* [Provided records]
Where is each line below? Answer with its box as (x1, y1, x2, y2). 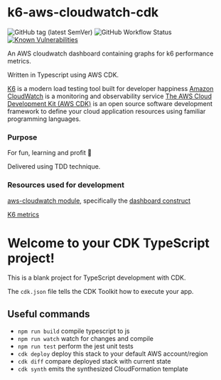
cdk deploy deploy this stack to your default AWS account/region (17, 349, 208, 358)
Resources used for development (7, 180, 124, 190)
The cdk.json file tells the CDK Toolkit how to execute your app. (7, 287, 194, 296)
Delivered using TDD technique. (7, 162, 101, 171)
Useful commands (7, 307, 90, 320)
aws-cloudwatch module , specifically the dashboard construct (7, 196, 190, 205)
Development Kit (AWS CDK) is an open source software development (7, 99, 213, 107)
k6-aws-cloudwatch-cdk (7, 4, 159, 21)
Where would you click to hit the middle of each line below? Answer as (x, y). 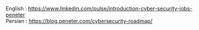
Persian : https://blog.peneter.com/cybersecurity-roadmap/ (79, 21)
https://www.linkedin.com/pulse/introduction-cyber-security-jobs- (110, 9)
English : (16, 9)
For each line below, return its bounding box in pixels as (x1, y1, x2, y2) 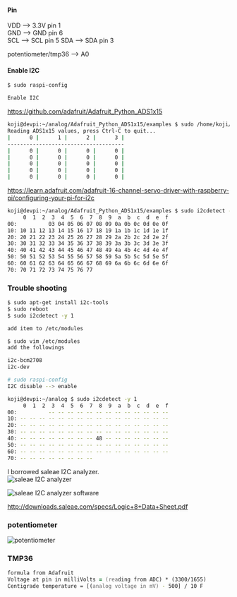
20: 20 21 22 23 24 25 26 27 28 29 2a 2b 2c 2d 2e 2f (7, 234, 169, 241)
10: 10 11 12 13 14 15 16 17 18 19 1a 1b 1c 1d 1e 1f (7, 227, 169, 234)
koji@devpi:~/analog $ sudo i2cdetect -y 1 (7, 395, 138, 402)
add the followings (7, 344, 65, 351)
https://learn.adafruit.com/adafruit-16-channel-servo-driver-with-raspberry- (7, 186, 229, 195)
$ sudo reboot (7, 306, 49, 313)
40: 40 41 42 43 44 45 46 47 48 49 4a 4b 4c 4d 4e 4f (7, 247, 169, 254)
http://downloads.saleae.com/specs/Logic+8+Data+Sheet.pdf (7, 502, 188, 511)
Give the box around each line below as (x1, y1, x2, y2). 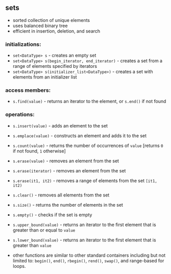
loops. (12, 263, 26, 269)
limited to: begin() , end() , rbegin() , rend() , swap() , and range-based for (12, 257, 164, 264)
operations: (5, 111, 35, 118)
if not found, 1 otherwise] (12, 147, 66, 154)
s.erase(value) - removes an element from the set (12, 158, 119, 164)
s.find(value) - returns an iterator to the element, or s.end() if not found (12, 98, 166, 105)
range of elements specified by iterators (12, 63, 97, 69)
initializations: (5, 40, 41, 47)
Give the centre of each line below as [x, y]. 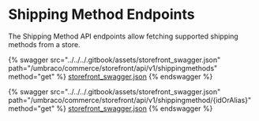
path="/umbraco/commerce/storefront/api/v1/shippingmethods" [113, 68]
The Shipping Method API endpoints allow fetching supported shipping [123, 36]
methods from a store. [44, 44]
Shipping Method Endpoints [101, 15]
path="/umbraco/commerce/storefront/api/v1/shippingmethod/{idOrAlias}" [129, 100]
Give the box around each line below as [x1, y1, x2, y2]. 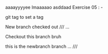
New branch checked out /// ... [5, 24, 70, 30]
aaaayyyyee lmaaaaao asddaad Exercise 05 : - [5, 5, 103, 10]
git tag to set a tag [5, 14, 44, 20]
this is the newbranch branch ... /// [5, 43, 78, 49]
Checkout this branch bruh [5, 34, 62, 39]
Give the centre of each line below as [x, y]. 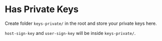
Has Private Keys [42, 9]
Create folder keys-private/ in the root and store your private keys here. [81, 23]
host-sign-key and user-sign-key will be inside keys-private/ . [70, 33]
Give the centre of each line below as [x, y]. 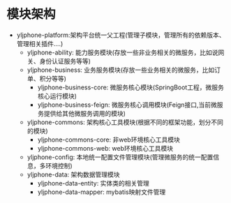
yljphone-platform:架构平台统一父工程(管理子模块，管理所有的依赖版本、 [121, 35]
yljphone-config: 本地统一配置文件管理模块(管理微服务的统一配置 [120, 157]
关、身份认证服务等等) [59, 61]
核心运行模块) [57, 96]
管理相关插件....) [40, 43]
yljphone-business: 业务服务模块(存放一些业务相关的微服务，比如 [121, 70]
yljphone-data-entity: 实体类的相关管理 [93, 183]
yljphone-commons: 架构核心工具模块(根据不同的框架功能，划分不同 [125, 122]
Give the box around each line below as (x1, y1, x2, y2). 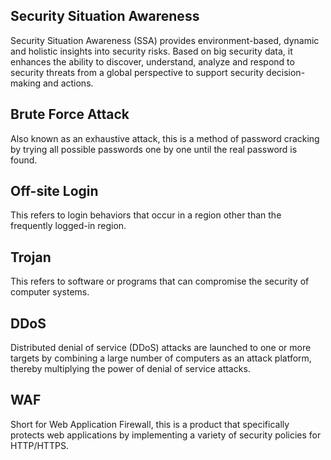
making (10, 77, 42, 89)
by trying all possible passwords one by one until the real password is (10, 143, 298, 155)
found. (10, 154, 38, 166)
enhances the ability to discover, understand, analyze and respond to (10, 55, 295, 68)
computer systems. (10, 286, 90, 298)
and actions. (42, 77, 94, 89)
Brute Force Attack (10, 106, 130, 123)
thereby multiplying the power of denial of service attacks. (10, 363, 251, 375)
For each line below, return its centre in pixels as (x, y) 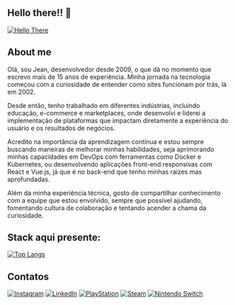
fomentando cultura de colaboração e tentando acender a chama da (107, 208)
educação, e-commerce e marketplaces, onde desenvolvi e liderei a (107, 113)
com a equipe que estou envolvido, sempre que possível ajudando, (105, 200)
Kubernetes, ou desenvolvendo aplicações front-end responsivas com (110, 164)
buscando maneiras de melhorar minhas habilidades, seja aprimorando (111, 149)
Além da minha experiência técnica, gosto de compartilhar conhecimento (114, 193)
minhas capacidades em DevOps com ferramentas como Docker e (104, 157)
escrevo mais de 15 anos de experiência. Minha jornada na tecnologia (109, 77)
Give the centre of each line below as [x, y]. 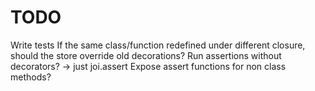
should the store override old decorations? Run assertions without [146, 55]
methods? [31, 77]
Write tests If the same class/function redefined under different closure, [158, 45]
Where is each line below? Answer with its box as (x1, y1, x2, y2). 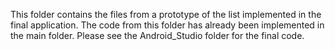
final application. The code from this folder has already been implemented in (10, 19, 325, 31)
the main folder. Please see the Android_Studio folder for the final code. (10, 30, 305, 41)
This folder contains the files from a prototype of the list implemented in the (10, 9, 322, 20)
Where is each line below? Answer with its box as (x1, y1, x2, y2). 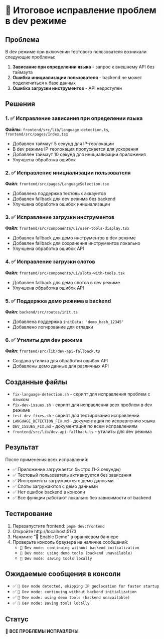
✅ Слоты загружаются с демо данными (12, 483, 98, 489)
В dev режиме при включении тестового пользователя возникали (5, 49, 147, 54)
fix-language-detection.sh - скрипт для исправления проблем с (12, 391, 150, 397)
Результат (5, 443, 39, 452)
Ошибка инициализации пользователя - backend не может (12, 75, 142, 80)
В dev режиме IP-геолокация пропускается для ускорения (12, 146, 139, 152)
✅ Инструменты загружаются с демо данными (12, 477, 114, 483)
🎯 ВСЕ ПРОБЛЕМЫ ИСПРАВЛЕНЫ (5, 628, 79, 634)
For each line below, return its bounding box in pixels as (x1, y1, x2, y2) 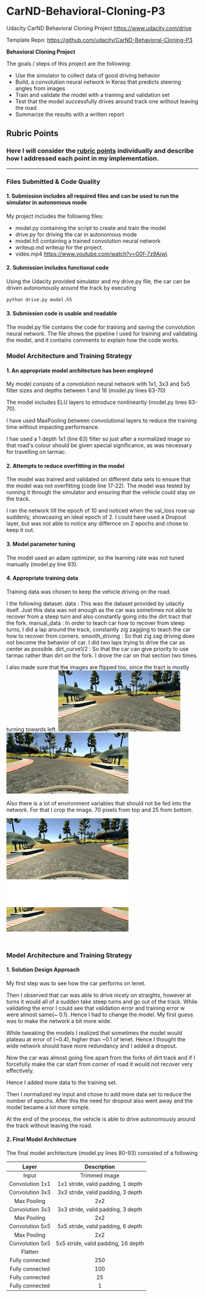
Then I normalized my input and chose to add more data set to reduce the (6, 1090, 192, 1098)
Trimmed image (80, 1171, 120, 1179)
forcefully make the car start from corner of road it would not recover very (6, 1060, 193, 1068)
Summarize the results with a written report (15, 110, 124, 118)
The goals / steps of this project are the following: (6, 60, 131, 67)
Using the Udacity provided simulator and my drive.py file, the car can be (6, 278, 190, 285)
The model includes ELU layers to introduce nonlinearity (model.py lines (6, 398, 187, 406)
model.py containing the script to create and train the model (15, 224, 167, 231)
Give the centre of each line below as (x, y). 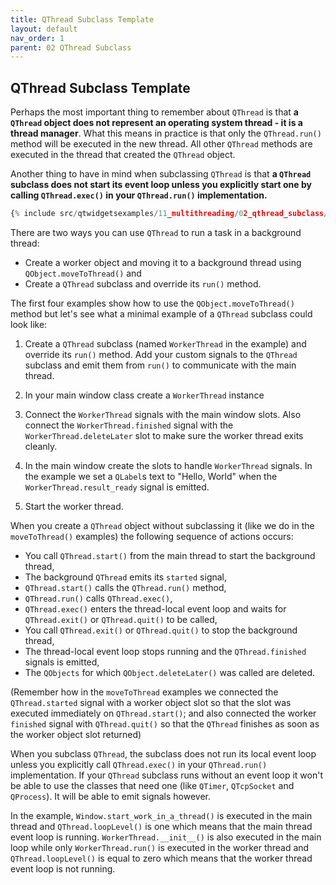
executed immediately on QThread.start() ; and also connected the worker (163, 713)
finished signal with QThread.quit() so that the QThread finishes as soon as (165, 723)
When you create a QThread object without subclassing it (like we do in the (162, 525)
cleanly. (41, 446)
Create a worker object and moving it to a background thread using (163, 262)
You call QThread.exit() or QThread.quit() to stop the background (161, 630)
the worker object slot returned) (76, 734)
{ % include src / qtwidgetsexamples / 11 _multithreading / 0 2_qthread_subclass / (169, 214)
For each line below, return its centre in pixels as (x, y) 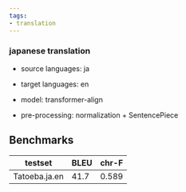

* [Brief]
Without the pictures, write out the entire listing exactly.

* [The answer]
Where is each line below? Answer with its box as (x1, y1, x2, y2). 
cdk deploy deploy this stack to your default AWS account/region (17, 349, 208, 358)
Resources used for development (7, 180, 124, 190)
The cdk.json file tells the CDK Toolkit how to execute your app. (7, 287, 194, 296)
Delivered using TDD technique. (7, 162, 101, 171)
Useful commands (7, 307, 90, 320)
aws-cloudwatch module , specifically the dashboard construct (7, 196, 190, 205)
Development Kit (AWS CDK) is an open source software development (7, 99, 213, 107)
k6-aws-cloudwatch-cdk (7, 4, 159, 21)
Where would you click to hit the middle of each line below? Answer as (x, y). 
Persian : https://blog.peneter.com/cybersecurity-roadmap/ (79, 21)
https://www.linkedin.com/pulse/introduction-cyber-security-jobs- (110, 9)
English : (16, 9)
For each line below, return its bounding box in pixels as (x1, y1, x2, y2) 
20: 20 21 22 23 24 25 26 27 28 29 2a 2b 2c 2d 2e 2f (7, 234, 169, 241)
10: 10 11 12 13 14 15 16 17 18 19 1a 1b 1c 1d 1e 1f (7, 227, 169, 234)
koji@devpi:~/analog $ sudo i2cdetect -y 1 (7, 395, 138, 402)
add the followings (7, 344, 65, 351)
https://learn.adafruit.com/adafruit-16-channel-servo-driver-with-raspberry- (7, 186, 229, 195)
$ sudo reboot (7, 306, 49, 313)
40: 40 41 42 43 44 45 46 47 48 49 4a 4b 4c 4d 4e 4f (7, 247, 169, 254)
http://downloads.saleae.com/specs/Logic+8+Data+Sheet.pdf (7, 502, 188, 511)
Give the box around each line below as (x1, y1, x2, y2). 
loops. (12, 263, 26, 269)
limited to: begin() , end() , rbegin() , rend() , swap() , and range-based for (12, 257, 164, 264)
operations: (5, 111, 35, 118)
if not found, 1 otherwise] (12, 147, 66, 154)
s.erase(value) - removes an element from the set (12, 158, 119, 164)
s.find(value) - returns an iterator to the element, or s.end() if not found (12, 98, 166, 105)
range of elements specified by iterators (12, 63, 97, 69)
initializations: (5, 40, 41, 47)
Give the centre of each line below as [x, y]. 
path="/umbraco/commerce/storefront/api/v1/shippingmethods" [113, 68]
The Shipping Method API endpoints allow fetching supported shipping [123, 36]
methods from a store. [44, 44]
Shipping Method Endpoints [101, 15]
path="/umbraco/commerce/storefront/api/v1/shippingmethod/{idOrAlias}" [129, 100]
Give the box around each line below as [x1, y1, x2, y2]. 
New branch checked out /// ... [5, 24, 70, 30]
aaaayyyyee lmaaaaao asddaad Exercise 05 : - [5, 5, 103, 10]
git tag to set a tag [5, 14, 44, 20]
this is the newbranch branch ... /// [5, 43, 78, 49]
Checkout this branch bruh [5, 34, 62, 39]
Give the centre of each line below as [x, y]. 
Has Private Keys [42, 9]
Create folder keys-private/ in the root and store your private keys here. [81, 23]
host-sign-key and user-sign-key will be inside keys-private/ . [70, 33]
Give the centre of each line below as [x, y]. 
yljphone-platform:架构平台统一父工程(管理子模块，管理所有的依赖版本、 [121, 35]
yljphone-config: 本地统一配置文件管理模块(管理微服务的统一配置 [120, 157]
关、身份认证服务等等) [59, 61]
核心运行模块) [57, 96]
管理相关插件....) [40, 43]
yljphone-business: 业务服务模块(存放一些业务相关的微服务，比如 [121, 70]
yljphone-data-entity: 实体类的相关管理 [93, 183]
yljphone-commons: 架构核心工具模块(根据不同的框架功能，划分不同 [125, 122]
Give the box around each line below as (x1, y1, x2, y2). 
making (10, 77, 42, 89)
by trying all possible passwords one by one until the real password is (10, 143, 298, 155)
found. (10, 154, 38, 166)
enhances the ability to discover, understand, analyze and respond to (10, 55, 295, 68)
computer systems. (10, 286, 90, 298)
and actions. (42, 77, 94, 89)
Brute Force Attack (10, 106, 130, 123)
thereby multiplying the power of denial of service attacks. (10, 363, 251, 375)
For each line below, return its centre in pixels as (x, y) 
fomentando cultura de colaboração e tentando acender a chama da (107, 208)
educação, e-commerce e marketplaces, onde desenvolvi e liderei a (107, 113)
com a equipe que estou envolvido, sempre que possível ajudando, (105, 200)
Kubernetes, ou desenvolvendo aplicações front-end responsivas com (110, 164)
buscando maneiras de melhorar minhas habilidades, seja aprimorando (111, 149)
Além da minha experiência técnica, gosto de compartilhar conhecimento (114, 193)
minhas capacidades em DevOps com ferramentas como Docker e (104, 157)
escrevo mais de 15 anos de experiência. Minha jornada na tecnologia (109, 77)
Give the centre of each line below as [x, y]. 
should the store override old decorations? Run assertions without [146, 55]
methods? [31, 77]
Write tests If the same class/function redefined under different closure, [158, 45]
Where is each line below? Answer with its box as (x1, y1, x2, y2). 
final application. The code from this folder has already been implemented in (10, 19, 325, 31)
the main folder. Please see the Android_Studio folder for the final code. (10, 30, 305, 41)
This folder contains the files from a prototype of the list implemented in the (10, 9, 322, 20)
Where is each line below? Answer with its box as (x1, y1, x2, y2). 
✅ Слоты загружаются с демо данными (12, 483, 98, 489)
В dev режиме при включении тестового пользователя возникали (5, 49, 147, 54)
fix-language-detection.sh - скрипт для исправления проблем с (12, 391, 150, 397)
Результат (5, 443, 39, 452)
Ошибка инициализации пользователя - backend не может (12, 75, 142, 80)
В dev режиме IP-геолокация пропускается для ускорения (12, 146, 139, 152)
✅ Инструменты загружаются с демо данными (12, 477, 114, 483)
🎯 ВСЕ ПРОБЛЕМЫ ИСПРАВЛЕНЫ (5, 628, 79, 634)
For each line below, return its bounding box in pixels as (x1, y1, x2, y2) 
Then I normalized my input and chose to add more data set to reduce the (6, 1090, 192, 1098)
Trimmed image (80, 1171, 120, 1179)
forcefully make the car start from corner of road it would not recover very (6, 1060, 193, 1068)
Summarize the results with a written report (15, 110, 124, 118)
The goals / steps of this project are the following: (6, 60, 131, 67)
Using the Udacity provided simulator and my drive.py file, the car can be (6, 278, 190, 285)
The model includes ELU layers to introduce nonlinearity (model.py lines (6, 398, 187, 406)
model.py containing the script to create and train the model (15, 224, 167, 231)
Give the centre of each line below as (x, y). 
executed immediately on QThread.start() ; and also connected the worker (163, 713)
finished signal with QThread.quit() so that the QThread finishes as soon as (165, 723)
When you create a QThread object without subclassing it (like we do in the (162, 525)
cleanly. (41, 446)
Create a worker object and moving it to a background thread using (163, 262)
You call QThread.exit() or QThread.quit() to stop the background (161, 630)
the worker object slot returned) (76, 734)
{ % include src / qtwidgetsexamples / 11 _multithreading / 0 2_qthread_subclass / (169, 214)
For each line below, return its centre in pixels as (x, y) 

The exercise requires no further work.